Abstract: The predominant model for regulation of gene expression through DNA methylation is an inverse association in which increased methylation results in decreased gene expression levels. However, recent studies suggest that the relationship between genetic variation, DNA methylation and expression is more complex. Systems genetic approaches for examining relationships between gene expression and methylation array data were used to find both negative and positive associations between these levels. A weighted correlation network analysis revealed that i) both transcriptome and methylome are organized in modules, ii) co-expression modules are generally not preserved in the methylation data and vice-versa, and iii) highly significant correlations exist between co-expression and co-methylation modules, suggesting the existence of factors that affect expression and methylation of different modules (i.e., trans effects at the level of modules).

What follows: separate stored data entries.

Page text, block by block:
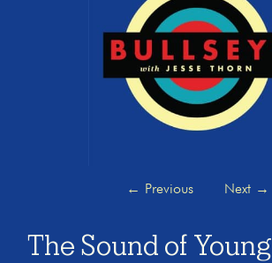
← Previous Next →
The Sound of Young
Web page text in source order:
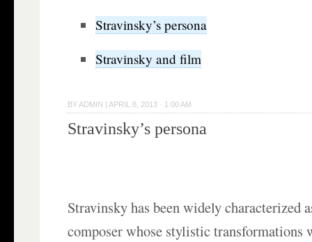
Stravinsky’s persona
Stravinsky and film
BY ADMIN APRIL 8, 2013 · 1:00 AM
Stravinsky’s persona
Stravinsky has been widely characterized
composer whose stylistic transformations
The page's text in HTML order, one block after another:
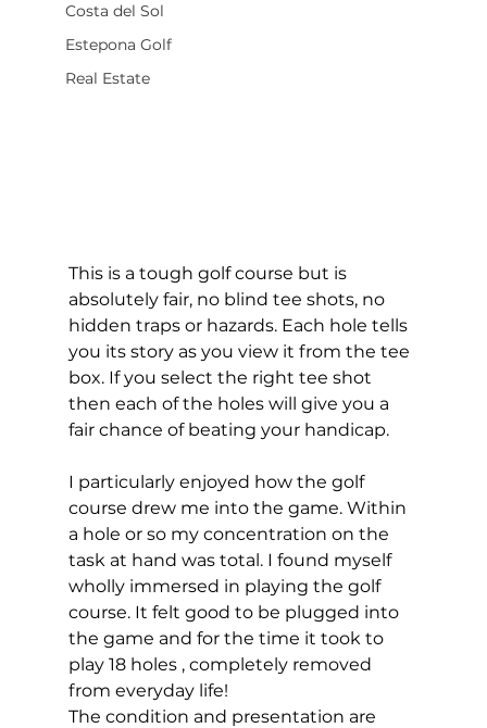
Costa del Sol
Estepona Golf
Real Estate
This is a tough golf course but is
absolutely fair, no blind tee shots, no
hidden traps or hazards. Each hole tells
you its story as you view it from the tee
box. If you select the right tee shot
then each of the holes will give you a
fair chance of beating your handicap.
I particularly enjoyed how the golf
course drew me into the game. Within
a hole or so my concentration on the
task at hand was total. I found myself
wholly immersed in playing the golf
course. It felt good to be plugged into
the game and for the time it took to
play 18 holes , completely removed
from everyday life!
The condition and presentation are
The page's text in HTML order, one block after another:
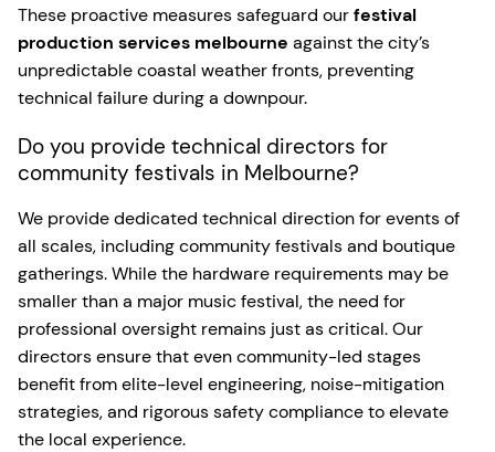
These proactive measures safeguard ourfestival
production services melbourne against the city’s
unpredictable coastal weather fronts, preventing
technical failure during a downpour.
Do you provide technical directors for
community festivals in Melbourne?
We provide dedicated technical direction for events of
all scales, including community festivals and boutique
gatherings. While the hardware requirements may be
smaller than a major music festival, the need for
professional oversight remains just as critical. Our
directors ensure that even community-led stages
benefit from elite-level engineering, noise-mitigation
strategies, and rigorous safety compliance to elevate
the local experience.
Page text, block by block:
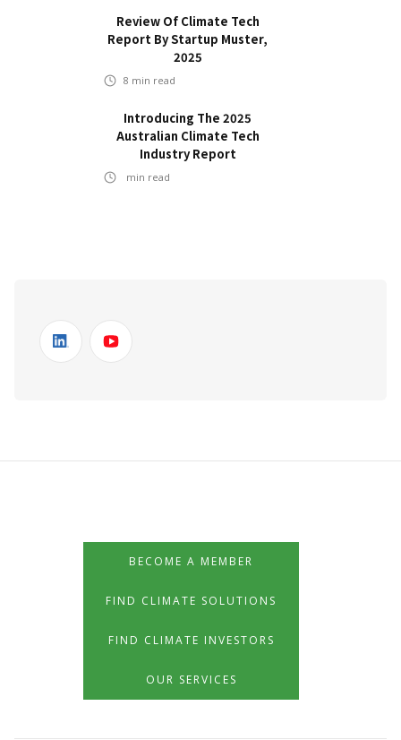
Review Of Climate Tech
Report By Startup Muster,
2025
8 min read
Introducing The 2025
Australian Climate Tech
Industry Report
min read
BECOME A MEMBER
FIND CLIMATE SOLUTIONS
FIND CLIMATE INVESTORS
OUR SERVICES
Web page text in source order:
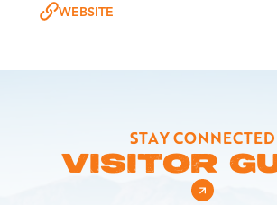
WEBSITE
STAY CONNECTED
VISITOR
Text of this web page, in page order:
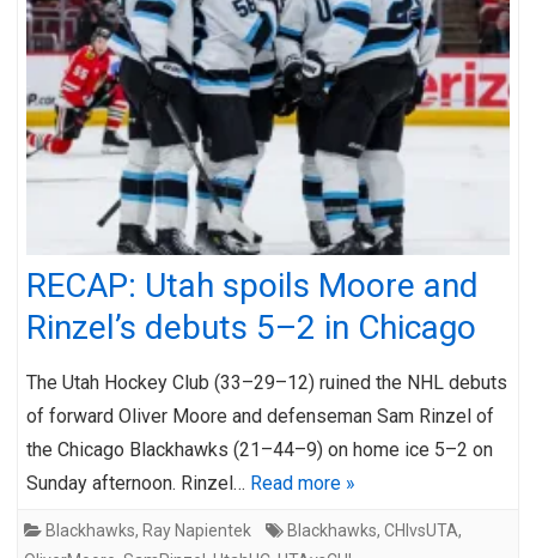
RECAP: Utah spoils Moore and
Rinzel’s debuts 5–2 in Chicago
The Utah Hockey Club (33–29–12) ruined the NHL debuts
of forward Oliver Moore and defenseman Sam Rinzel of
the Chicago Blackhawks (21–44–9) on home ice 5–2 on
Sunday afternoon. Rinzel… Read more »
Blackhawks, Ray Napientek Blackhawks, CHIvsUTA,
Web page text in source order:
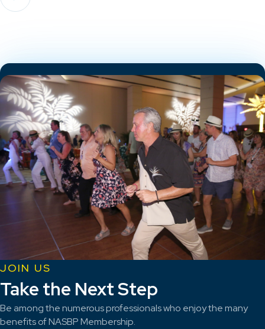
JOIN US
Take the Next Step
Be among the numerous professionals who enjoy the many
benefits of NASBP Membership.

We observed that methylation probes associated with expression in cis were more likely to be located outside CpG islands, whereas specificity for CpG island shores was present when methylation, associated with expression, was under local genetic control. A structural equation model based analysis found strong support in particular for a traditional causal model in which gene expression is regulated by genetic variation via DNA methylation instead of gene expression affecting DNA methylation levels. Our results provide new insights into the complex mechanisms between genetic markers, epigenetic mechanisms and gene expression. We find strong support for the classical model of genetic variants regulating methylation, which in turn regulates gene expression. Moreover we show that, although the methylation and expression modules differ, they are highly correlated.